Continuous monitoring and recording of corrosion rate and ORP (oxidation reduction potential) has almost become standard practice in many large cooling water systems. This is supplemented with data from various kinds of deposit and biofouling monitors to give a comprehensive picture of the treatment status. All these data can be made available on the DCS in the control room making monitoring even more stringent.
Certain important water parameters can also be continuously monitored with ion specific electrodes and specific test kits manufactured by specialist companies dedicated to their manufacture. These can also be provided by the water treatment companies as a part of their value added services. Once such data are available, automated feed systems can be devised to automatically run the feed pumps as per the parameters on continuous basis. Alternately one treatment chemical parameter can be analysed and all other continuously fed chemicals can be piggy backed on that parameter as per the ratio of the treatment chemicals fixed at the start of the programme. This is a less desired mode of operation as often the ratio needs to be changed depending on the changing system conditions which will require manual intervention.
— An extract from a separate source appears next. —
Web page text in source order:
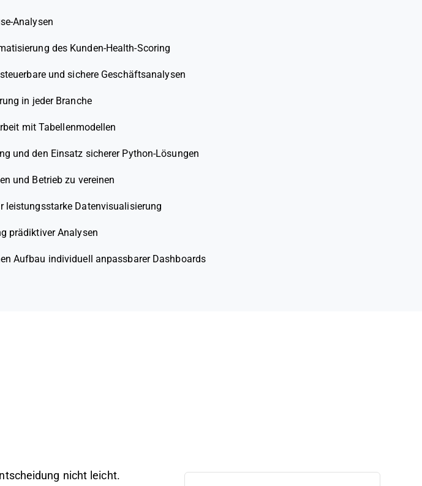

Another interesting feed mode based on all these available data is to control the feed pumps with the help of a computer and a modem which can facilitate monitoring and operation of the feed pumps even from a remote location.
Besides vigilant monitoring these also assist in narrowing the band range of various chemicals that are maintained in the system bringing in an obvious and direct cost saving with respect to treatment chemical consumption.
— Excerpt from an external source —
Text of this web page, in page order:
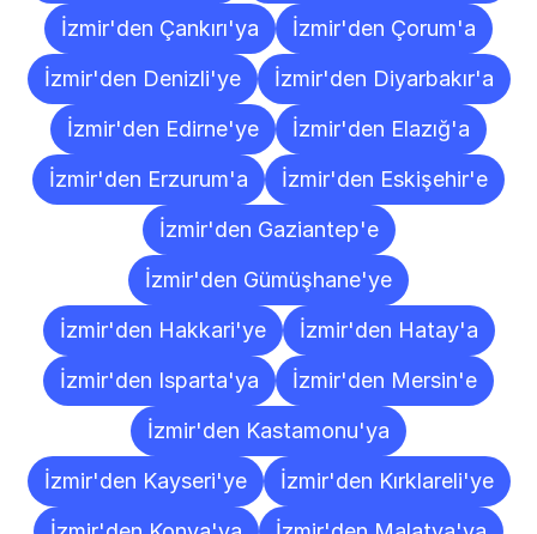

This is an area where a good audit can be very handy. Of the various operational value additions like flow measurements, re-engineering, etc, the recycle of ETP water will become most important and critical in future operations.
As mentioned earlier water is increasingly becoming a very valuable and expensive resource. Its conservation and reuse will therefore be of prime importance in future operations of any plant. The reuse of ETP water is being considered and looked into by many plants all over India. In the years gone by the pollutants in the water were easily degradable and often biological degradation was sufficient. The nature of pollutants over the years has changed and with increasing amounts of non biodegradable contaminants being added the conventional treatment regime of wastewater may not be enough. The treatment philosophy will need to undergo a change depending on the nature of contaminants and biological degradation process will need to be supplemented or replaced with physico-chemical treatment systems : an area which involves most of the unit operations of chemical engineering, knowledge base for which is available in house and one need not look outwards.
ETP water, properly treated, are being used as partial make up in cooling water systems in plants where water shortage is acute and the cost excessive. There are also cases where the ETP water undergoes elaborate treatment with a final RO step and final treated water is used as boiler feed.
Ultimately, the plant and their selected water treatment company have to work as partners and pool in their combined specialist knowledge to create innovative solutions to suit the specific needs of individual installations. This, I believe, is the road to the future.